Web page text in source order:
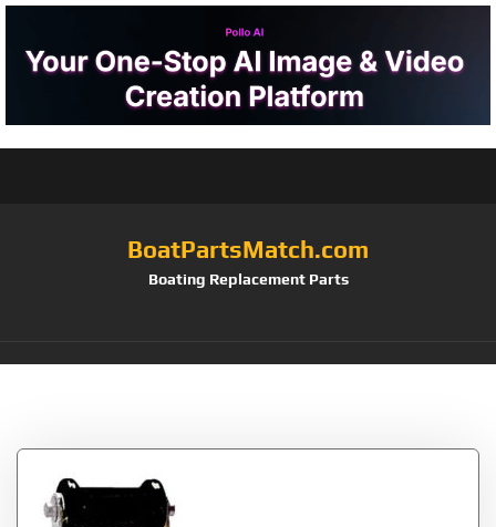
BoatPartsMatch.com
Boating Replacement Parts
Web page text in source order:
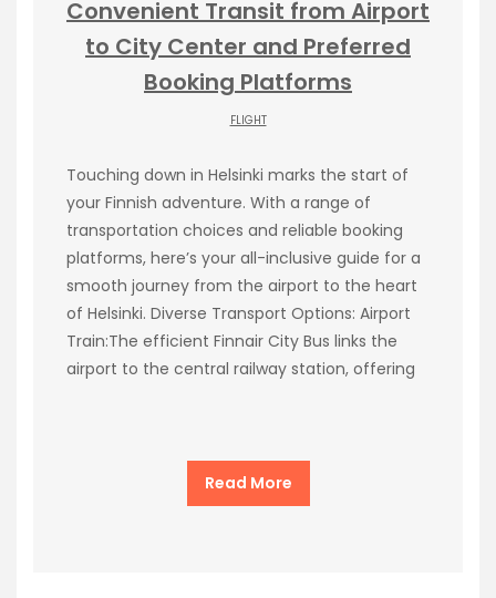
Convenient Transit from Airport
to City Center and Preferred
Booking Platforms
FLIGHT
Touching down in Helsinki marks the start of
your Finnish adventure. With a range of
transportation choices and reliable booking
platforms, here’s your all-inclusive guide for a
smooth journey from the airport to the heart
of Helsinki. Diverse Transport Options: Airport
Train:The efficient Finnair City Bus links the
airport to the central railway station, offering
Read More

════════════════════

• [Your objective]: Print all the entries again exactly as written, but without the pictures.

• [Reply]:
Web page text in source order:
BoatPartsMatch.com
Boating Replacement Parts
Web page text in source order:
Convenient Transit from Airport
to City Center and Preferred
Booking Platforms
FLIGHT
Touching down in Helsinki marks the start of
your Finnish adventure. With a range of
transportation choices and reliable booking
platforms, here’s your all-inclusive guide for a
smooth journey from the airport to the heart
of Helsinki. Diverse Transport Options: Airport
Train:The efficient Finnair City Bus links the
airport to the central railway station, offering
Read More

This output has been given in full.